In particolare, il secondo comma dell’articolo 16 del Decreto Legislativo n. 147 del 2015 prevede che possono beneficiare dell’agevolazione fiscale in questione i cittadini dell’Unione Europea o di uno Stato extraeuropeo con il quale sia in vigore una convenzione contro le doppie imposizioni o un accordo sullo scambio di informazioni in materia fiscale. Tali soggetti devono essere in possesso di un titolo di laurea e devono aver svolto continuativamente un’attività di lavoro dipendente, di lavoro autonomo o di impresa fuori dall’Italia negli ultimi 24 mesi o più oppure devono aver svolto continuativamente un’attività di studio fuori dall’Italia negli ultimi 24 mesi o più, conseguendo un titolo di studio o una specializzazione successiva alla laurea.

Per i due periodi d’imposta precedenti a quello nel quale è applicabile l’agevolazione fiscale, il soggetto beneficiario non deve essere stato iscritto nelle liste anagrafiche della popolazione residente e non deve aver avuto in Italia il centro principale dei propri affari ed interessi, né la dimora abituale.
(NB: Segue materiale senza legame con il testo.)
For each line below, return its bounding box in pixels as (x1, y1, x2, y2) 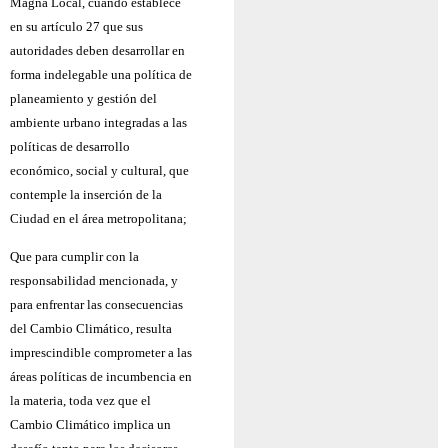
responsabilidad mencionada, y (10, 273, 178, 289)
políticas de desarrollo (10, 139, 130, 154)
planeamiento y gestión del (10, 91, 157, 106)
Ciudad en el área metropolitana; (10, 211, 187, 226)
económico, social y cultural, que (10, 163, 189, 178)
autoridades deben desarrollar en (10, 43, 185, 58)
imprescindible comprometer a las (10, 345, 192, 361)
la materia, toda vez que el (10, 393, 151, 409)
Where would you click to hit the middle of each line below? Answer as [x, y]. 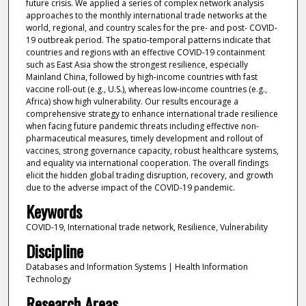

Nulla viene detto espressamente dalla normativa in materia riguardo alla posizione dei soggetti distaccati all’estero che rientrano in Italia.

Nella Circolare n. 17 del 2017, però, l’Agenzia delle Entrate ha precisato che i soggetti che rientrano in Italia dopo essere stati distaccati all’estero non possono beneficiare dell’agevolazione in considerazione della situazione di continuità con la precedente posizione lavorativa occupata in Italia. Questo non toglie che possono essere valutate delle specifiche ipotesi nelle quali il rientro in Italia non è la conseguenza della scadenza naturale del distacco. Ciò avviene, ad esempio, qualora il distacco viene prorogato più volte e si determina un affievolimento dei legami con l’Italia ed un radicamento del lavoratore all’estero o, ancora, quando il rientro in Italia non si pone in continuità con la precedente posizione lavorativa rivestita in Italia, in quanto il lavoratore assume, a seguito del rientro, un ruolo aziendale differente rispetto a quello originario grazie alle maggiori competenze ed esperienze professionali maturate all’estero.

In queste ipotesi, le particolari condizioni di rientro in Italia dei lavoratori in posizione di distacco non impediscono loro l’accesso al regime fiscale agevolato.

La conclusione espressa dall’Agenzia delle Entrate è che, nel caso specifico, dal momento che il lavoratore dipendente dell’istante è un cittadino italiano in possesso del titolo di laurea, trasferitosi fin dal 2004 all’estero per distacco e rientrato in Italia nel 2015 con l’attribuzione di un ruolo nuovo, può applicarsi il regime fiscale agevolato previsto per i lavoratori “impatriati” dal 2016, ossia dall’anno di acquisizione della residenza fiscale in Italia.